Goal of the exercise – Using the records below, write out again exactly the lines that begin at the line containing "Overview Key Facts Reviews More Information" and end at the line containing "year. This charity", and no other lines.

Data provided –
.....
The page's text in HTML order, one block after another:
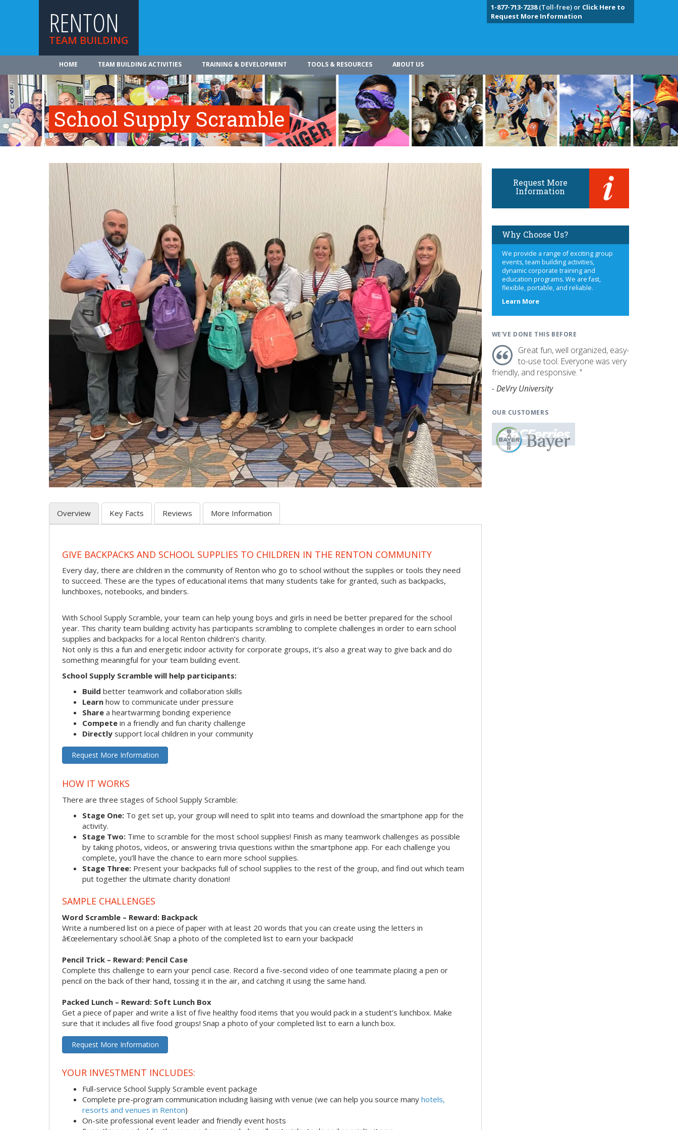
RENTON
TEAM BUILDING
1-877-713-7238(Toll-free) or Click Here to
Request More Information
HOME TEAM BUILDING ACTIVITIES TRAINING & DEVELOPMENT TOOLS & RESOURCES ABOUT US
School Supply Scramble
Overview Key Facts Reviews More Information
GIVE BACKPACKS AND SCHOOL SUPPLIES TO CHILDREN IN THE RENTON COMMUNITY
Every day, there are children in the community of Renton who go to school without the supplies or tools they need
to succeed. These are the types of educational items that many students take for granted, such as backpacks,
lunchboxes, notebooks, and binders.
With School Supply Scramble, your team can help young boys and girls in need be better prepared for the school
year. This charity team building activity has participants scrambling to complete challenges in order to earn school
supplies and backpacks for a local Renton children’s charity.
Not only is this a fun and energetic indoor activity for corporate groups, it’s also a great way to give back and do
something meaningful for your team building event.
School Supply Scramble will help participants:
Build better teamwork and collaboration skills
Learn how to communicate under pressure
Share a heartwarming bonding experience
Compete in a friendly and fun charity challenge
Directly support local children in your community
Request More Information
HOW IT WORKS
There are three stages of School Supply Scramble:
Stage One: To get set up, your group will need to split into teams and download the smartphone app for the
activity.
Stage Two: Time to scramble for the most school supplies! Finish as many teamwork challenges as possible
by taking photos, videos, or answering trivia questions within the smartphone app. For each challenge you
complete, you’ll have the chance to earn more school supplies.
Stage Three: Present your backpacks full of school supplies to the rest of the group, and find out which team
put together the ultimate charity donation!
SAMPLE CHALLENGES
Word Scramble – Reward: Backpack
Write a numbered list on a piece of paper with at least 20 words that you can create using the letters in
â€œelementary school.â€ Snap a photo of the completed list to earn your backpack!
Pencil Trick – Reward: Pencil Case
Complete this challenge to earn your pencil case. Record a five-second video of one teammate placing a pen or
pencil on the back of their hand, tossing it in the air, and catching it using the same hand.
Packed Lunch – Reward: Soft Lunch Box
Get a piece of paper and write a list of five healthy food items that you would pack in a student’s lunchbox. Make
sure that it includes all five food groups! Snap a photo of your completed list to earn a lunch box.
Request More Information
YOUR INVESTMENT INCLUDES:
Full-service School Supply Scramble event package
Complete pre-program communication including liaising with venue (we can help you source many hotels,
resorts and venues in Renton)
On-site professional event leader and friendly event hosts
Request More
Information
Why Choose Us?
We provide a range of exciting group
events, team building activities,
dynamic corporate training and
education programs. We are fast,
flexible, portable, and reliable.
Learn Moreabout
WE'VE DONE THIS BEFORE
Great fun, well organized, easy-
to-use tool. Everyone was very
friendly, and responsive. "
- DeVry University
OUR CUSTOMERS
.....
Answer for the task –
Overview Key Facts Reviews More Information
GIVE BACKPACKS AND SCHOOL SUPPLIES TO CHILDREN IN THE RENTON COMMUNITY
Every day, there are children in the community of Renton who go to school without the supplies or tools they need
to succeed. These are the types of educational items that many students take for granted, such as backpacks,
lunchboxes, notebooks, and binders.
With School Supply Scramble, your team can help young boys and girls in need be better prepared for the school
year. This charity team building activity has participants scrambling to complete challenges in order to earn school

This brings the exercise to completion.